Sticky Orange and Vanilla Upside-down Cake

The sweet, tangy, vanilla, citrusy, caramelized oranges is the star of this cake. The orange peel makes this cake really tangy. I also love the sweet fragrance and taste of the vanilla bean in this cake.  Oranges are my usual “Go to“,  when in doubt add orange zest or juice and it makes everything sing.
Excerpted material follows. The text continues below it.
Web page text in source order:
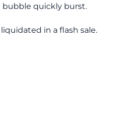
bubble quickly burst.
in a flash sale.
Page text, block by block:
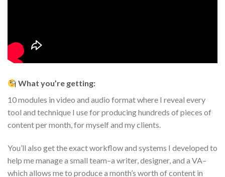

Since developing my Orange Marmalade, I have become obsessed with finding ways of making Orange Marmalade pies, tarts and cakes with it,  this is just another inception of that.  I really don’t know who to credit with this recipe, I adapted it from so many sources and made so many modifications,  so I guess you can say it is My version, now it can be yours, too.

Serves 8

Ingredients:

Sticky orange topping:
1 cup caster sugar
1/2 cup water
1 vanilla bean, split and seeds scraped
2 oranges, very thinly sliced

For the cake:

4 eggs
1 cup caster sugar
1 teaspoon vanilla extract
1 cup self-raising flour
2/3 cup butter, melted
1 cup almond meal (ground almonds)

Directions:

1.  Preheat the oven to 350° F.

To make the topping;

1.  Place the sugar, water and vanilla bean in a 9 inch non-stick ovenproof frying pan over medium heat. Stir until the sugar is dissolved. Add the orange and simmer for 10 – 15 minutes or until the orange is soft. Remove from the heat and set aside. 
While it’s simmering, make your cake batter.

Make the cake:

1.  Place eggs, sugar and vanilla in the bowl of an electric mixer and whisk for 8 – 10 minutes or until the mixture is thick, pale and tripled in volume. Sift the flour over the egg mixture and fold through. Fold through the butter and almond meal.

2. To bake, either arrange the orange slices (with their syrup) in the bottom of a 9 inch cake pan then pour the batter over them, or, if your frying pan is oven-proof you can pour the batter right in and pop it in the oven. Bake at 350 for about 40 minutes.

Turn out onto a platter to serve.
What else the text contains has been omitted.